Earthquakes on the Cascadia subduction zone, which is the offshore fault that runs from northern California to southern Canada, generate destructive tsunamis. When these tsunamis spill over into low-lying coastal lakes, they can leave a record of their disturbance as layers of imported beach sand and wood debris preserved in the lake mud. Using this technique, four paleoseismologists (Harvey Kelsey, Humboldt State University; Alan Nelson, U.S. Geological Survey; Eileen Hemphill-Haley, Humboldt State University and Rob Witter, William Lettis and Associates) have discovered a 4,600-year record of tsunamis that have invaded the southern Oregon coast. During this time, fourteen tsunamis have entered Bradley Lake, an 1820-foot-high lake dammed behind coastal sand dunes. Each tsunami carries beach sand and marine organisms into the lake. Detailed study of these sand layers in the lake shows that the tsunamis consisted of multiple waves that overtopped the sand dunes. Based on the height of the sand dune dam, the paleoseismologists estimate that the tsunamis were at least 18 to 20 feet high, with the larger tsunamis much higher than this minimum height. Time intervals between tsunamis have been as long as about 1,200 years and as short as a few decades. The tsunamis (and hence accompanying earthquakes) appear to come in clusters; for instance, between ca. 850 BC and 250 AD, there were no tsunamis, yet from AD 250 to AD 950, there were at least four. The most recent tsunami was 300 years ago and was preceded by a 700800 year time gap with no tsunamis. The tsunami of 300-years-ago, which other geologists have determined was caused by a subduction zone earthquake that broke the seafloor between northern California and southern British Columbia, may be the start of a new cluster of closely spaced-in-time subduction zone earthquakes and tsunamis. Although the tsunamis are documented at this one site, it is likely that each tsunami affected a much larger coastal area, encompassing all or most of the northern California to southern Canada coastline. Also, Cascadia tsunamis can travel across the Pacific Ocean and lead to hazards at other Pacific coast localities.

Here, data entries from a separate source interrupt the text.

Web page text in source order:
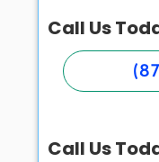
Call Us
Call Us
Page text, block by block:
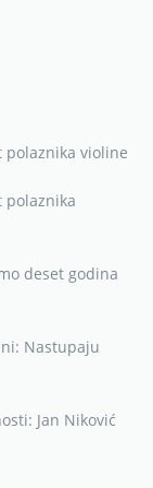
polaznika violine
polaznika
deset godina
Nastupaju
Jan Niković
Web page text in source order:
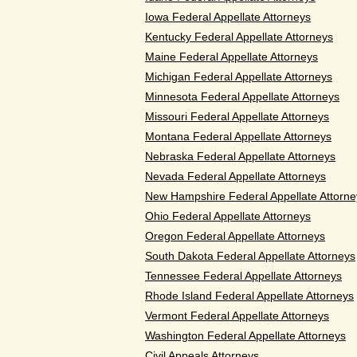
Iowa Federal Appellate Attorneys
Kentucky Federal Appellate Attorneys
Maine Federal Appellate Attorneys
Michigan Federal Appellate Attorneys
Minnesota Federal Appellate Attorneys
Missouri Federal Appellate Attorneys
Montana Federal Appellate Attorneys
Nebraska Federal Appellate Attorneys
Nevada Federal Appellate Attorneys
New Hampshire Federal Appellate
Ohio Federal Appellate Attorneys
Oregon Federal Appellate Attorneys
South Dakota Federal Appellate Attorneys
Tennessee Federal Appellate Attorneys
Rhode Island Federal Appellate Attorneys
Vermont Federal Appellate Attorneys
Washington Federal Appellate Attorneys
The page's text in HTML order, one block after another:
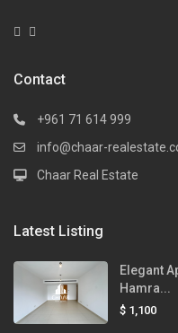
Contact
+961 71 614 999
info@chaar-
Chaar Real Estate
Latest Listing
Elegant
Hamra...
$ 1,100
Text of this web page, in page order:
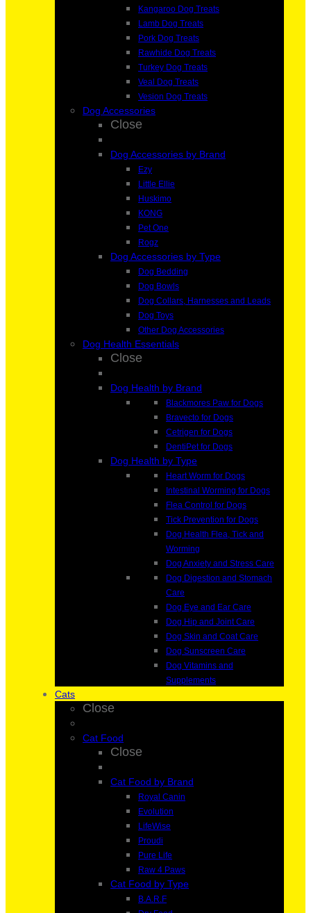
Kangaroo Dog Treats
Lamb Dog Treats
Pork Dog Treats
Rawhide Dog Treats
Turkey Dog Treats
Veal Dog Treats
Vesion Dog Treats
Dog Accessories
Close
Dog Accessories by Brand
Ezy
Little Ellie
Huskimo
KONG
Pet One
Rogz
Dog Accessories by Type
Dog Bedding
Dog Bowls
Dog Collars, Harnesses and Leads
Dog Toys
Other Dog Accessories
Dog Health Essentials
Close
Dog Health by Brand
Blackmores Paw for Dogs
Bravecto for Dogs
Cetrigen for Dogs
DentiPet for Dogs
Dog Health by Type
Heart Worm for Dogs
Intestinal Worming for Dogs
Flea Control for Dogs
Tick Prevention for Dogs
Dog Health Flea, Tick and
Worming
Dog Anxiety and Stress Care
Dog Digestion and Stomach
Care
Dog Eye and Ear Care
Dog Hip and Joint Care
Dog Skin and Coat Care
Dog Sunscreen Care
Dog Vitamins and
Supplements
Cats
Close
Cat Food
Close
Cat Food by Brand
Royal Canin
Evolution
LifeWise
Proudi
Pure Life
Raw 4 Paws
Cat Food by Type
B.A.R.F
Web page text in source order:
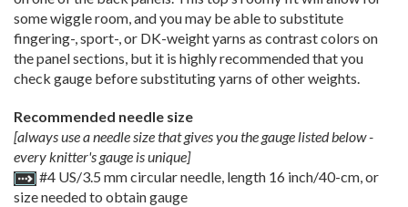
some wiggle room, and you may be able to substitute
fingering-, sport-, or DK-weight yarns as contrast colors on
the panel sections, but it is highly recommended that you
check gauge before substituting yarns of other weights.
Recommended needle size
[always use a needle size that gives you the gauge listed below -
every knitter's gauge is unique]
#4 US/3.5 mm circular needle, length 16 inch/40-cm, or
size needed to obtain gauge
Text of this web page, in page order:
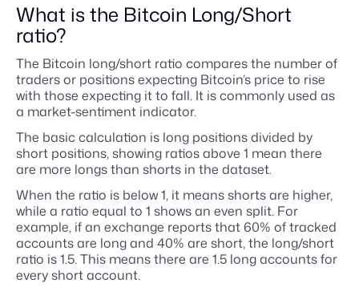
What is the Bitcoin Long/Short
ratio?
The Bitcoin long/short ratio compares the number of
traders or positions expecting Bitcoin’s price to rise
with those expecting it to fall. It is commonly used as
a market-sentiment indicator.
The basic calculation is long positions divided by
short positions, showing ratios above 1 mean there
are more longs than shorts in the dataset.
When the ratio is below 1, it means shorts are higher,
while a ratio equal to 1 shows an even split. For
example, if an exchange reports that 60% of tracked
accounts are long and 40% are short, the long/short
ratio is 1.5. This means there are 1.5 long accounts for
every short account.
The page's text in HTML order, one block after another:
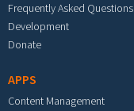
Frequently Asked Questions
Development
Donate
APPS
Content Management
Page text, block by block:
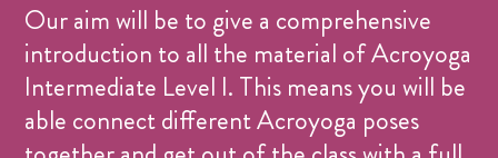
Our aim will be to give a comprehensive
introduction to all the material of Acroyoga
Intermediate Level I. This means you will be
able connect different Acroyoga poses
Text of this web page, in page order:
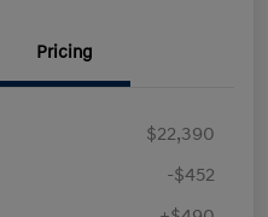
Pricing
$22,390
-$452
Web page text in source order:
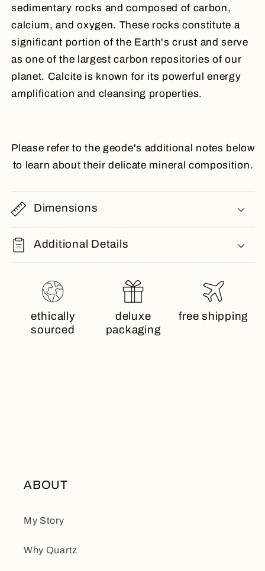
sedimentary rocks and composed of carbon,
calcium, and oxygen. These rocks constitute a
significant portion of the Earth's crust and serve
as one of the largest carbon repositories of our
planet. Calcite is known for its powerful energy
amplification and cleansing properties.
Please refer to the geode's additional notes below
to learn about their delicate mineral composition.
Dimensions
Additional Details
ethically
sourced
deluxe
packaging
free shipping
ABOUT
My Story
Why Quartz

So the wave would take out San Franfreako, Santa Cruz, and LA ... so where's the problem ????
Would each victim get millions of dollars of taxpayer money or would they be relying on insurance that they should have bought...?
ping
The problem is the wave wouldn't be large enough to take out Redmond.
If the US accidentally attacked itself with our entire nuclear arsenal, many people would die.
If ...
I'd love to see a map showing how far inland the water would go. I'm about 4 miles inland and might have to get ready to own ocean front property. :o)
The problem is that it would take out San Diego too...and since I live there, I would consider that to be a tad problematic
Cool. My office will be lakefront.
One thing the article wasn't clear on was exactly how well the wave propagates into Puget Sound.
At least one good thing about the Indian Ocean Tsunami is that people finally understand what one actually is; previously there had been very little footage of one, besides some grainy black-and-white from Hilo Hawaii in the 1940s, and a bit from Japan more recently; documentaries and movies kept showing curling surfer waves from Hawaii and whatnot, and didn't convey it's basically a flood not a single curling wave. So I think people understand that even a 10 foot tsunami is disastrous.
Congress needs to pass a law prohibiting this from happening.
Congress needs to pass a law prohibiting this from happening.
WE'RE DOOOOOOOMED!!!!!!!!!!!!!!!!!!!!!
Homeless, women and children effected most !
I think that someone could make a layered map of how far inland a wave of x feet would go and draw a line, then an xx feet wave line, etc. The different geographical differences would need to be taken into consideration.
Why bother, the 9th Circuit would overturn it because it would restrict water molecules from freedom of association with dry land. Then again, if there are some spotted owls, children, rainforests and/or minorities in the path... what to do, what to do.
Mexico would send some people.
If I bought lottery tickets...I could win.